▸ **TASK DESCRIPTION**: Of the lines below, copy those that hold the word "aplikacija".

>>>

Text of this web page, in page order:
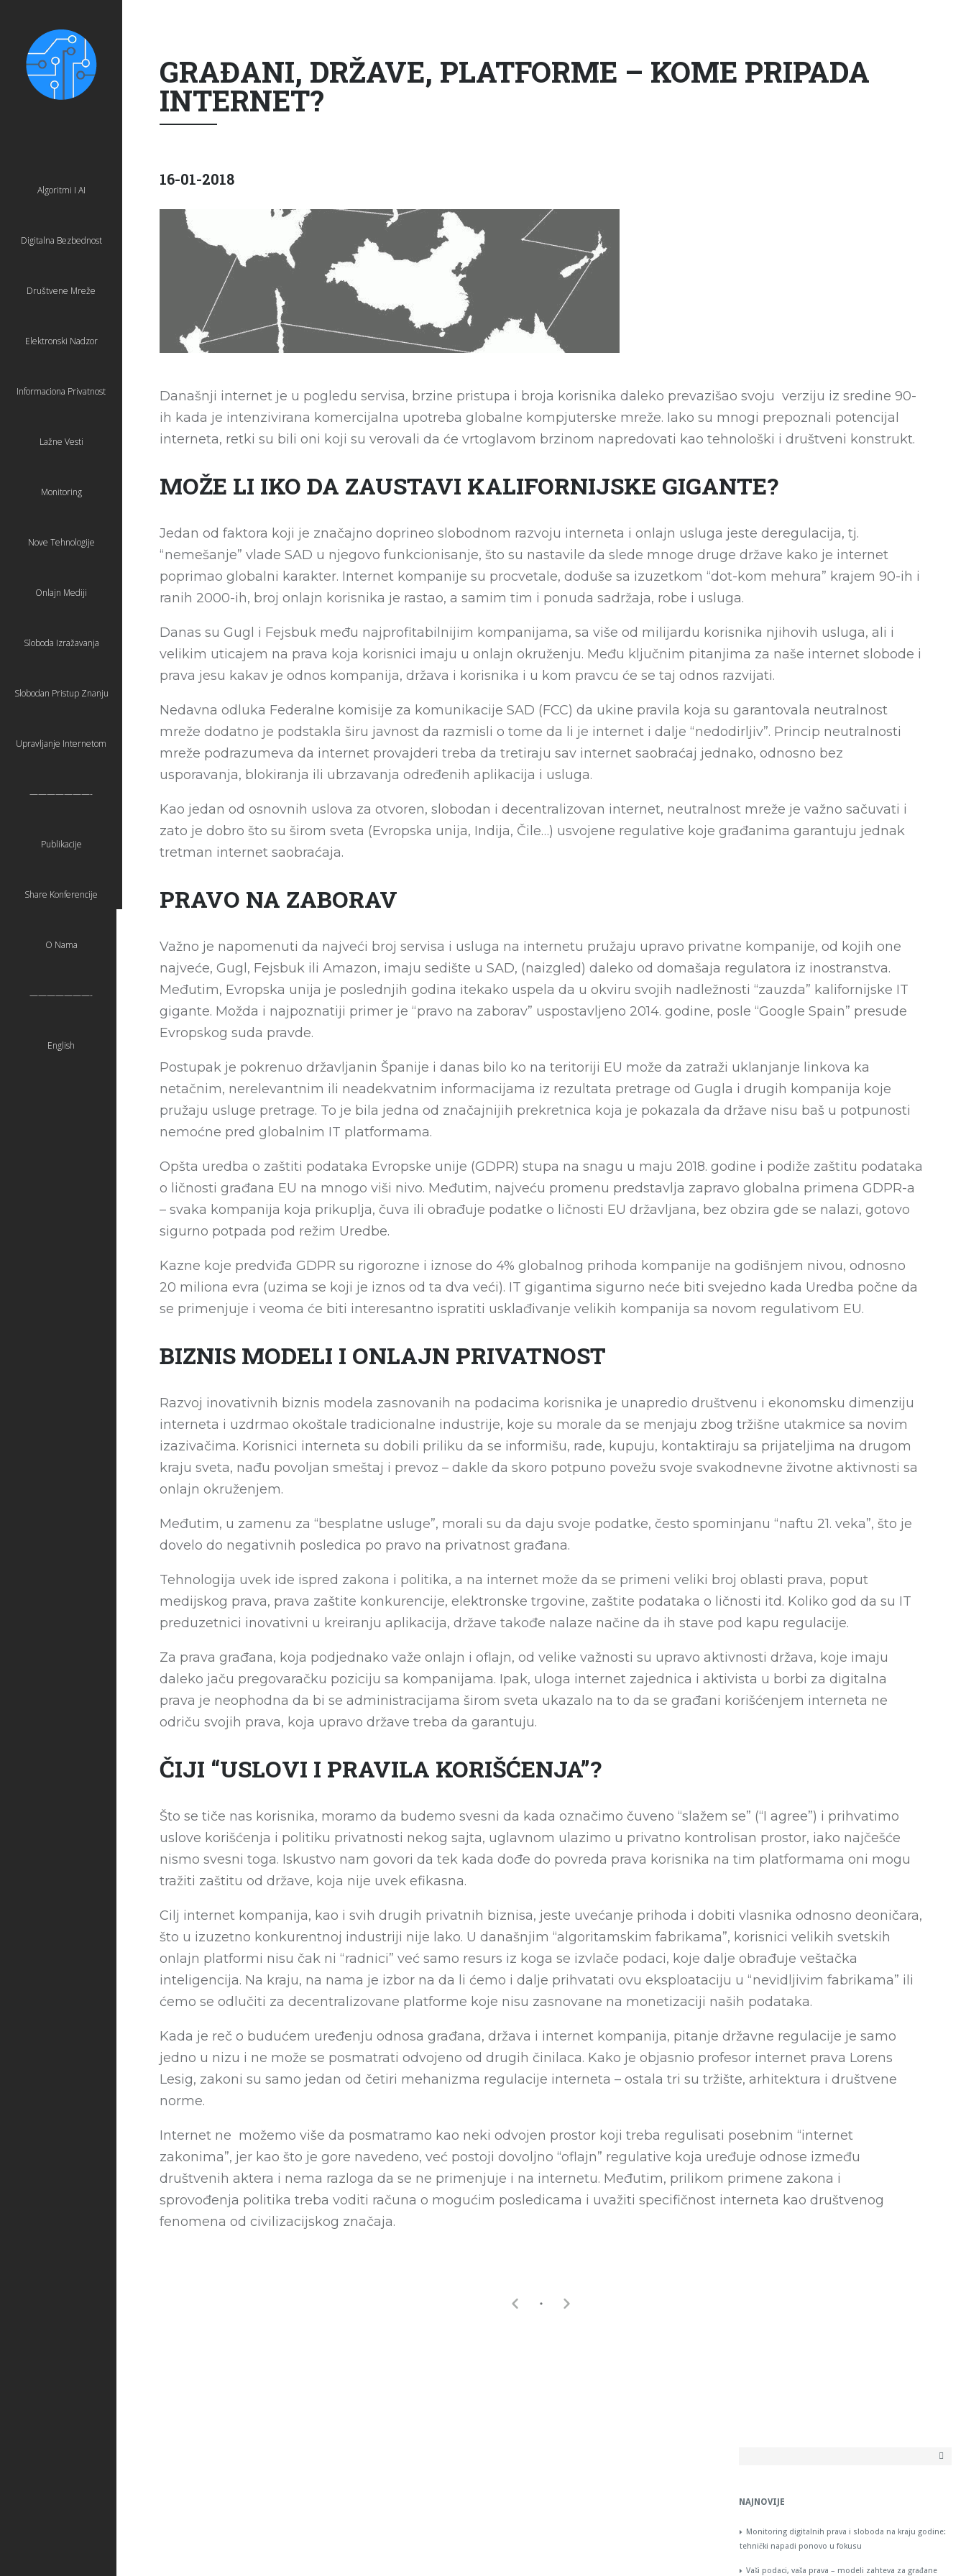
Algoritmi I AI
Digitalna Bezbednost
Društvene Mreže
Elektronski Nadzor
Informaciona Privatnost
Lažne Vesti
Monitoring
Nove Tehnologije
Onlajn Mediji
Sloboda Izražavanja
Slobodan Pristup Znanju
Upravljanje Internetom
———————-
Publikacije
Share Konferencije
O Nama
———————-
English
GRAĐANI, DRŽAVE, PLATFORME – KOME PRIPADA
INTERNET?
16-01-2018
Današnji internet je u pogledu servisa, brzine pristupa i broja korisnika daleko prevazišao svoju verziju iz sredine 90-
ih kada je intenzivirana komercijalna upotreba globalne kompjuterske mreže. Iako su mnogi prepoznali potencijal
interneta, retki su bili oni koji su verovali da će vrtoglavom brzinom napredovati kao tehnološki i društveni konstrukt.
MOŽE LI IKO DA ZAUSTAVI KALIFORNIJSKE GIGANTE?
Jedan od faktora koji je značajno doprineo slobodnom razvoju interneta i onlajn usluga jeste deregulacija, tj.
“nemešanje” vlade SAD u njegovo funkcionisanje, što su nastavile da slede mnoge druge države kako je internet
poprimao globalni karakter. Internet kompanije su procvetale, doduše sa izuzetkom “dot-kom mehura” krajem 90-ih i
ranih 2000-ih, broj onlajn korisnika je rastao, a samim tim i ponuda sadržaja, robe i usluga.
Danas su Gugl i Fejsbuk među najprofitabilnijim kompanijama, sa više od milijardu korisnika njihovih usluga, ali i
velikim uticajem na prava koja korisnici imaju u onlajn okruženju. Među ključnim pitanjima za naše internet slobode i
prava jesu kakav je odnos kompanija, država i korisnika i u kom pravcu će se taj odnos razvijati.
Nedavna odluka Federalne komisije za komunikacije SAD (FCC) da ukine pravila koja su garantovala neutralnost
mreže dodatno je podstakla širu javnost da razmisli o tome da li je internet i dalje “nedodirljiv”. Princip neutralnosti
mreže podrazumeva da internet provajderi treba da tretiraju sav internet saobraćaj jednako, odnosno bez
usporavanja, blokiranja ili ubrzavanja određenih aplikacija i usluga.
Kao jedan od osnovnih uslova za otvoren, slobodan i decentralizovan internet, neutralnost mreže je važno sačuvati i
zato je dobro što su širom sveta (Evropska unija, Indija, Čile…) usvojene regulative koje građanima garantuju jednak
tretman internet saobraćaja.
PRAVO NA ZABORAV
Važno je napomenuti da najveći broj servisa i usluga na internetu pružaju upravo privatne kompanije, od kojih one
najveće, Gugl, Fejsbuk ili Amazon, imaju sedište u SAD, (naizgled) daleko od domašaja regulatora iz inostranstva.
Međutim, Evropska unija je poslednjih godina itekako uspela da u okviru svojih nadležnosti “zauzda” kalifornijske IT
gigante. Možda i najpoznatiji primer je “pravo na zaborav” uspostavljeno 2014. godine, posle “Google Spain” presude
Evropskog suda pravde.
Postupak je pokrenuo državljanin Španije i danas bilo ko na teritoriji EU može da zatraži uklanjanje linkova ka
netačnim, nerelevantnim ili neadekvatnim informacijama iz rezultata pretrage od Gugla i drugih kompanija koje
pružaju usluge pretrage. To je bila jedna od značajnijih prekretnica koja je pokazala da države nisu baš u potpunosti
nemoćne pred globalnim IT platformama.
Opšta uredba o zaštiti podataka Evropske unije (GDPR) stupa na snagu u maju 2018. godine i podiže zaštitu podataka
o ličnosti građana EU na mnogo viši nivo. Međutim, najveću promenu predstavlja zapravo globalna primena GDPR-a
– svaka kompanija koja prikuplja, čuva ili obrađuje podatke o ličnosti EU državljana, bez obzira gde se nalazi, gotovo
sigurno potpada pod režim Uredbe.
Kazne koje predviđa GDPR su rigorozne i iznose do 4% globalnog prihoda kompanije na godišnjem nivou, odnosno
20 miliona evra (uzima se koji je iznos od ta dva veći). IT gigantima sigurno neće biti svejedno kada Uredba počne da
se primenjuje i veoma će biti interesantno ispratiti usklađivanje velikih kompanija sa novom regulativom EU.
BIZNIS MODELI I ONLAJN PRIVATNOST
Razvoj inovativnih biznis modela zasnovanih na podacima korisnika je unapredio društvenu i ekonomsku dimenziju
interneta i uzdrmao okoštale tradicionalne industrije, koje su morale da se menjaju zbog tržišne utakmice sa novim
izazivačima. Korisnici interneta su dobili priliku da se informišu, rade, kupuju, kontaktiraju sa prijateljima na drugom
kraju sveta, nađu povoljan smeštaj i prevoz – dakle da skoro potpuno povežu svoje svakodnevne životne aktivnosti sa
onlajn okruženjem.
Međutim, u zamenu za “besplatne usluge”, morali su da daju svoje podatke, često spominjanu “naftu 21. veka”, što je
dovelo do negativnih posledica po pravo na privatnost građana.
Tehnologija uvek ide ispred zakona i politika, a na internet može da se primeni veliki broj oblasti prava, poput
medijskog prava, prava zaštite konkurencije, elektronske trgovine, zaštite podataka o ličnosti itd. Koliko god da su IT
preduzetnici inovativni u kreiranju aplikacija, države takođe nalaze načine da ih stave pod kapu regulacije.
Za prava građana, koja podjednako važe onlajn i oflajn, od velike važnosti su upravo aktivnosti država, koje imaju
daleko jaču pregovaračku poziciju sa kompanijama. Ipak, uloga internet zajednica i aktivista u borbi za digitalna
prava je neophodna da bi se administracijama širom sveta ukazalo na to da se građani korišćenjem interneta ne
odriču svojih prava, koja upravo države treba da garantuju.
ČIJI “USLOVI I PRAVILA KORIŠĆENJA”?
Što se tiče nas korisnika, moramo da budemo svesni da kada označimo čuveno “slažem se” (“I agree”) i prihvatimo
uslove korišćenja i politiku privatnosti nekog sajta, uglavnom ulazimo u privatno kontrolisan prostor, iako najčešće
nismo svesni toga. Iskustvo nam govori da tek kada dođe do povreda prava korisnika na tim platformama oni mogu
tražiti zaštitu od države, koja nije uvek efikasna.
Cilj internet kompanija, kao i svih drugih privatnih biznisa, jeste uvećanje prihoda i dobiti vlasnika odnosno deoničara,
što u izuzetno konkurentnoj industriji nije lako. U današnjim “algoritamskim fabrikama”, korisnici velikih svetskih
onlajn platformi nisu čak ni “radnici” već samo resurs iz koga se izvlače podaci, koje dalje obrađuje veštačka
inteligencija. Na kraju, na nama je izbor na da li ćemo i dalje prihvatati ovu eksploataciju u “nevidljivim fabrikama” ili
ćemo se odlučiti za decentralizovane platforme koje nisu zasnovane na monetizaciji naših podataka.
Kada je reč o budućem uređenju odnosa građana, država i internet kompanija, pitanje državne regulacije je samo
jedno u nizu i ne može se posmatrati odvojeno od drugih činilaca. Kako je objasnio profesor internet prava Lorens
Lesig, zakoni su samo jedan od četiri mehanizma regulacije interneta – ostala tri su tržište, arhitektura i društvene
norme.
Internet ne možemo više da posmatramo kao neki odvojen prostor koji treba regulisati posebnim “internet
zakonima”, jer kao što je gore navedeno, već postoji dovoljno “oflajn” regulative koja uređuje odnose između
društvenih aktera i nema razloga da se ne primenjuje i na internetu. Međutim, prilikom primene zakona i
sprovođenja politika treba voditi računa o mogućim posledicama i uvažiti specifičnost interneta kao društvenog
fenomena od civilizacijskog značaja.
NAJNOVIJE
Monitoring digitalnih prava i sloboda na kraju godine:
tehnički napadi ponovo u fokusu
Vaši podaci, vaša prava – modeli zahteva za građane
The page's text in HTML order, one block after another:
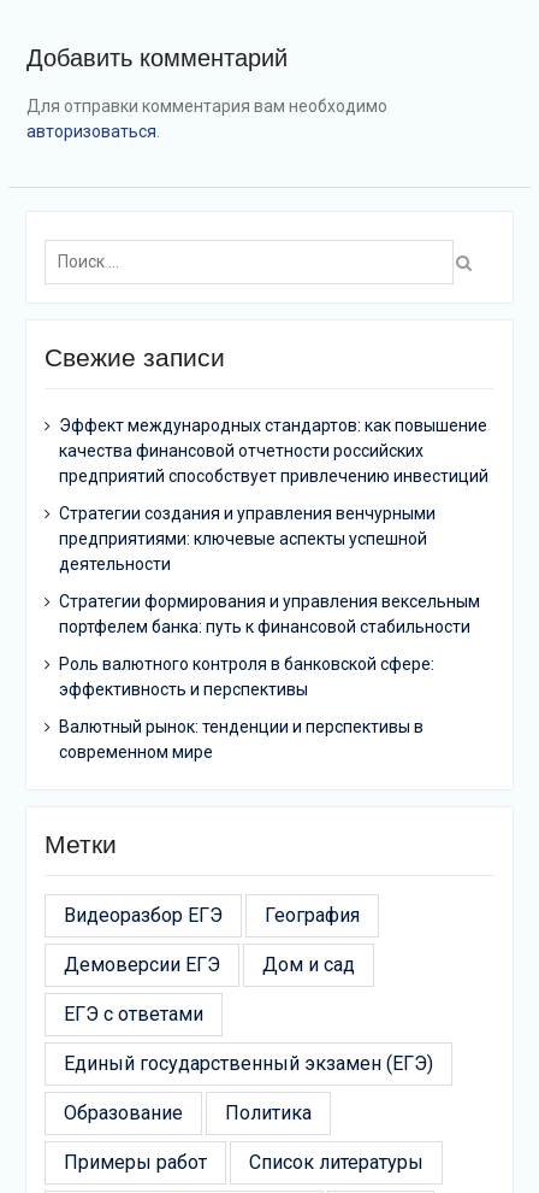
Добавить комментарий
Для отправки комментария вам необходимо
авторизоваться
Поиск:
Свежие записи
Эффект международных стандартов: как повышение
качества финансовой отчетности российских
предприятий способствует привлечению инвестиций
Стратегии создания и управления венчурными
предприятиями: ключевые аспекты успешной
деятельности
Стратегии формирования и управления вексельным
портфелем банка: путь к финансовой стабильности
Роль валютного контроля в банковской сфере:
эффективность и перспективы
Валютный рынок: тенденции и перспективы в
современном мире
Метки
Видеоразбор ЕГЭ География
Демоверсии ЕГЭ Дом и сад
ЕГЭ с ответами
Единый государственный экзамен (ЕГЭ)
Образование Политика
Примеры работ Список литературы
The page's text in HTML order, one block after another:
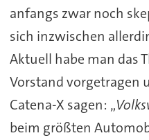
anfangs zwar noch
sich inzwischen
Aktuell habe man das
Vorstand vorgetragen
Catena-X sagen: „
beim größten
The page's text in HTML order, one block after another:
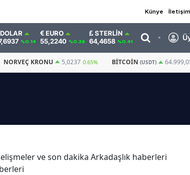
Künye İletişim
DOLAR
%0.14
EURO
55,2240 %0.36
STERLIN
64,4658 %0.41
NORVEÇ KRONU 5,0237 0.65% BITCOIN (USDT)
ve son dakika Arkadaşlık haberleri
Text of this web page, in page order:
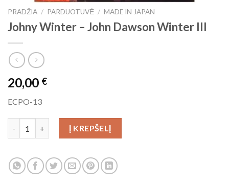
PRADŽIA / PARDUOTUVĖ / MADE IN JAPAN
Johny Winter – John Dawson Winter III
20,00 €
ECPO-13
produkto kiekis: Johny Winter - John Dawson Winter III
Į KREPŠELĮ
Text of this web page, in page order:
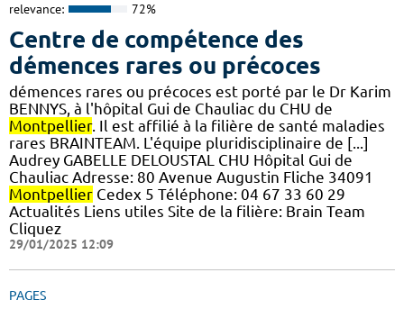
relevance: 72%
Centre de compétence des
démences rares ou précoces
démences rares ou précoces est porté par le Dr Karim
BENNYS, à l'hôpital Gui de Chauliac du CHU de
Montpellier. Il est affilié à la filière de santé maladies
rares BRAINTEAM. L'équipe pluridisciplinaire de [...]
Audrey GABELLE DELOUSTAL CHU Hôpital Gui de
Chauliac Adresse: 80 Avenue Augustin Fliche 34091
Montpellier Cedex 5 Téléphone: 04 67 33 60 29
Actualités Liens utiles Site de la filière: Brain Team
Cliquez
29/01/2025 12:09
PAGES
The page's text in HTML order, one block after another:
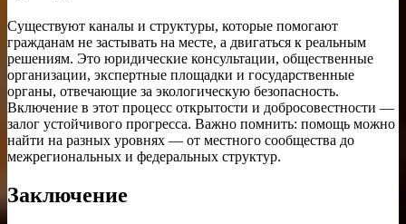
Существуют каналы и структуры, которые помогают
гражданам не застывать на месте, а двигаться к реальным
решениям. Это юридические консультации, общественные
организации, экспертные площадки и государственные
органы, отвечающие за экологическую безопасность.
Включение в этот процесс открытости и добросовестности —
залог устойчивого прогресса. Важно помнить: помощь можно
найти на разных уровнях — от местного сообщества до
межрегиональных и федеральных структур.
Заключение
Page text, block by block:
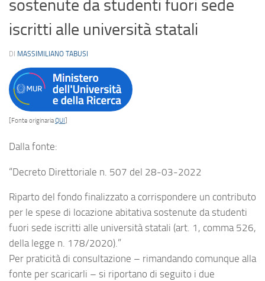
sostenute da studenti fuori sede
iscritti alle università statali
DI MASSIMILIANO TABUSI
[Fonte originariaQUI
Dalla fonte:
“Decreto Direttoriale n. 507 del 28-03-2022
Riparto del fondo finalizzato a corrispondere un contributo
per le spese di locazione abitativa sostenute da studenti
fuori sede iscritti alle università statali (art. 1, comma 526,
della legge n. 178/2020).”
Per praticità di consultazione – rimandando comunque alla
fonte per scaricarli – si riportano di seguito i due
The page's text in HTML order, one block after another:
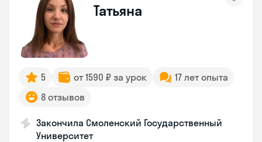
Татьяна
5 от 1590 ₽ за урок
17 лет опыта
8 отзывов
Закончила Смоленский Государственный
Университет
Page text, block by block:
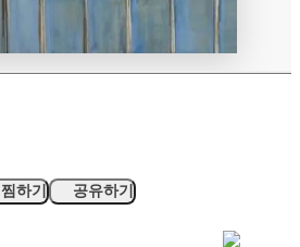
찜하기 공유하기

<<<

▸ **WRITTEN ANSWER**:
usporavanja, blokiranja ili ubrzavanja određenih aplikacija i usluga.
preduzetnici inovativni u kreiranju aplikacija, države takođe nalaze načine da ih stave pod kapu regulacije.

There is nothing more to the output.